B2B is the place to beWe live in a digital world. Our daily activities at home, work and on the move are now constantly, effortlessly, seamlessly digital. We no longer “go” online, because we are online, always connected. This digital world is good for telcos who, after all, provide the fundamental connectivity that makes digital possible. Yet it has also changed the game, as over-the-top players use digital innovation to encroach on telco business, resulting in traditional telco revenue flattening and falling as connectivity becomes a true commodity.
In response, telcos everywhere eye up the B2B market as their best hope to catalyse growth. With 5G coming on stream and the Internet of Things (IoT) maturing, there is a new momentum to the digital B2B market. Growth opportunities for telcos are waiting to be won.
‘Most telcos know about the B2B opportunity, including its inherent challenges, but are having a hard time operationalising it.’
Overcoming challenges to boost growth in B2B
Forward-looking telcos already have a focus on digital B2B growth, using a customer-led approach to build compelling products for B2B customers. Even so, they face significant challenges, such as an increasingly diverse B2B environment. Buyers and their procurement processes in different business customer segments, ranging from retail to transport and construction to financial services, have very different demands. Distinct approaches are needed to address each successfully.
Selling digital is also hugely complex and competitive. With 5G, technology intricacy is rocketing, which will further stress telcos’ ability to deliver new digital B2B products. IoT involves a vast range of technologies that are difficult to package into a single offer.
NTT DATA believes that telcos hoping to succeed in the B2B market will need to support those customers by going beyond connectivity services to develop IoT consultancy and management offers.
A rich partner ecosystem is also essential. IoT is a good example of why. Only a very small proportion of IoT revenue can be won solely from the data pipes. Likewise, security has huge business potential, yet a typical telco will not realistically and rapidly be able to develop the required products by itself.
In this document, NTT DATA highlights how it can help ambitious telcos to further develop and operationalise their growth strategy for the burgeoning digital B2B market.
A dedicated business advisor for stores with high SOHO traffic can boost sales by more than 300%.
An enterprise is not a SOHO, which is not an SMB
The buying behaviour and demands of an enterprise are very different from that of a Small office/Home office (SOHO).
The needs of the SOHO
SOHO customers have typically fewer than ten people and are often owner-run. They don’t have IT expertise so they rely on good advice when buying mobile and broadband services. They prefer face- to-face engagement, which means going into their local mobile phone retail outlet. They are often ready to buy; they simply want to know they are getting the right product for their business.
That may sound similar to consumers, yet the needs of SOHOs are different. This means store staff must be trained to speak with small businesses and SOHO products must be available. The buying experience is paramount. Getting it right wins the sale and creates an ongoing local relationship leading to new service sales, upgrades and renewals. This drives the lifetime value of SOHO customers.
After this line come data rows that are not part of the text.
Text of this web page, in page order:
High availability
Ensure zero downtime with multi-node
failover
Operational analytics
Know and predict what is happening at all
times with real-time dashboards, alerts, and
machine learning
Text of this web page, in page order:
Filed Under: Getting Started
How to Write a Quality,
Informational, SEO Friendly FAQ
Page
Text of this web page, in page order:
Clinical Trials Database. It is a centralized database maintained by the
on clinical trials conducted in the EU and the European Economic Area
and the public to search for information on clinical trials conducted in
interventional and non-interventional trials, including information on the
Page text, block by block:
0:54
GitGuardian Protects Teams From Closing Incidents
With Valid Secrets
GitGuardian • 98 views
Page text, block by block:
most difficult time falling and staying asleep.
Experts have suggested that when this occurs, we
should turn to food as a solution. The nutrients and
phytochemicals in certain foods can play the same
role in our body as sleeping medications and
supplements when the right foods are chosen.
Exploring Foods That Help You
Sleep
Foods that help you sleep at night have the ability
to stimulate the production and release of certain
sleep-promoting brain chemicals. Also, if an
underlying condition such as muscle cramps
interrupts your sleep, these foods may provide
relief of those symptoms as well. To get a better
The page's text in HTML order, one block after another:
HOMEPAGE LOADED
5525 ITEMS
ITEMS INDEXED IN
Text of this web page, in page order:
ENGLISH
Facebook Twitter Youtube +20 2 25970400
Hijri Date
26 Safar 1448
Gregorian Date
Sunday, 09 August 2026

In NTT DATA’s experience, simply investing in a dedicated business advisor for stores with high SOHO traffic can boost sales by more than 300%.
The needs of the SMB
A Small- to Medium-sized Business (SMB), typically employs 11 to 250 people. SMBs can be too small to offer dedicated sales and support but are too large and diverse to offer standard generic products. Likewise, pushing consumer or enterprise products onto SMBs won’t work. Scaled-up consumer products do not have the scope or operational processes to support SMBs. Scaled-down enterprise products are typically too expensive and complex for SMBs.
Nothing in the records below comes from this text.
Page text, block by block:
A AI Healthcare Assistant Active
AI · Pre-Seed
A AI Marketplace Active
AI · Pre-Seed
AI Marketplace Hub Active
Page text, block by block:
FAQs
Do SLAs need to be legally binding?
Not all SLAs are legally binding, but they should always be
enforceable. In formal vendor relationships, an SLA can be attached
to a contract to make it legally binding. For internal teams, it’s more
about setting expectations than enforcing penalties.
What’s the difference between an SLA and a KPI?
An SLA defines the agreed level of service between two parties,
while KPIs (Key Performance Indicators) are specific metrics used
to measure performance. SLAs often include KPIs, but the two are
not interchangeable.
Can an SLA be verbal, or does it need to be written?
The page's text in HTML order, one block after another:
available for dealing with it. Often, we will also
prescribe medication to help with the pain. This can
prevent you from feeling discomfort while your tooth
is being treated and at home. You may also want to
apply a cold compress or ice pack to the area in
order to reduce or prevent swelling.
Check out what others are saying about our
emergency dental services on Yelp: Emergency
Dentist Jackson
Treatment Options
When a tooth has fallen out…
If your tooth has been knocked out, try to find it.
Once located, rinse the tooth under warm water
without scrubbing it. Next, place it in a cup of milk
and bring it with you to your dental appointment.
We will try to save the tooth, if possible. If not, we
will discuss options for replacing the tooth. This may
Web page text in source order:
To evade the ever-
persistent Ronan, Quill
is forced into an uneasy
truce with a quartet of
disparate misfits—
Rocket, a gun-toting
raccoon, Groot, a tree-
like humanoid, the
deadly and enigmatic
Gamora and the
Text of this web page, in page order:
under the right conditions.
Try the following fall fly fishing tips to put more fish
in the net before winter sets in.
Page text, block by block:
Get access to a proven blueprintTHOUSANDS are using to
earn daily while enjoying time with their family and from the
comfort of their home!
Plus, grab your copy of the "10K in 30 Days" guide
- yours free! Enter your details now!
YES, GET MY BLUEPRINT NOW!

Understanding the SMB market through segmentation is essential. However, segmenting by number of employees does not address the SMB’s needs. For example, construction companies are highly mobile and have little need for a fixed office. Retailers have little need for mobility, but a fixed retail store is very important for revenue generation.
It is quite likely that the base products are similar to consumer or enterprise products. However, specific SMB requirements must be built into the propositions, such as the ability to self-administer changes in real time with simple administration functions.
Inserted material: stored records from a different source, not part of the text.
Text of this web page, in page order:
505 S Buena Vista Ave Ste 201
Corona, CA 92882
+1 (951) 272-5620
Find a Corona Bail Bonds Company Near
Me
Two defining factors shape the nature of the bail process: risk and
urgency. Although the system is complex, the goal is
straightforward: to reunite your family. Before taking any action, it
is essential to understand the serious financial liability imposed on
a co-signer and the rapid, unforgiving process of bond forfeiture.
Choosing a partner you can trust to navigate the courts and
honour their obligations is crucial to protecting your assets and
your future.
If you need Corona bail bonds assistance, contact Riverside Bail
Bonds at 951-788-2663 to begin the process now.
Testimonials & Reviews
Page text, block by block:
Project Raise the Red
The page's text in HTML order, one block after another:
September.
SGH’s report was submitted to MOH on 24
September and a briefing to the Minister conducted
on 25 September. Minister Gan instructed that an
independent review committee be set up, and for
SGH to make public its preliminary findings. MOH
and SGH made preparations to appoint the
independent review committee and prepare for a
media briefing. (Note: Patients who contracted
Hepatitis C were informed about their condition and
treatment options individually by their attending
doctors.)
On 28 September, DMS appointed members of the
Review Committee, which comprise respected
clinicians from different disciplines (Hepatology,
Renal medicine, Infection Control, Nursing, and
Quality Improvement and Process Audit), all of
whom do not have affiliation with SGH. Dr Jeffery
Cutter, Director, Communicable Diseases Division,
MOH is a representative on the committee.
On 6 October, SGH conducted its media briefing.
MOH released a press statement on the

The needs of the Enterprise
Enterprises have 251 or more people and call for a different engagement than small businesses.
Typically, telco sales teams have been set up to offer products or narrow bundles of services.
Sales cycles tend to be short and personnel are used to dealing with large numbers of small customers. This has led to a loss of opportunity in the enterprise market for many telcos with nearly 40% of the 250 enterprises surveyed by BearingPoint highlighting challenges around innovation and the relevance of solutions when they had worked with telcos in the past.
5G and IoT will be critical enablers of enterprise business growth for telcos. Sales, product development and service functions need to evolve to provide integrated solutions, typically as packages with integrated services. Timescales are also much longer, with in-depth procurement processes to be negotiated to achieve an enterprise partnership deal.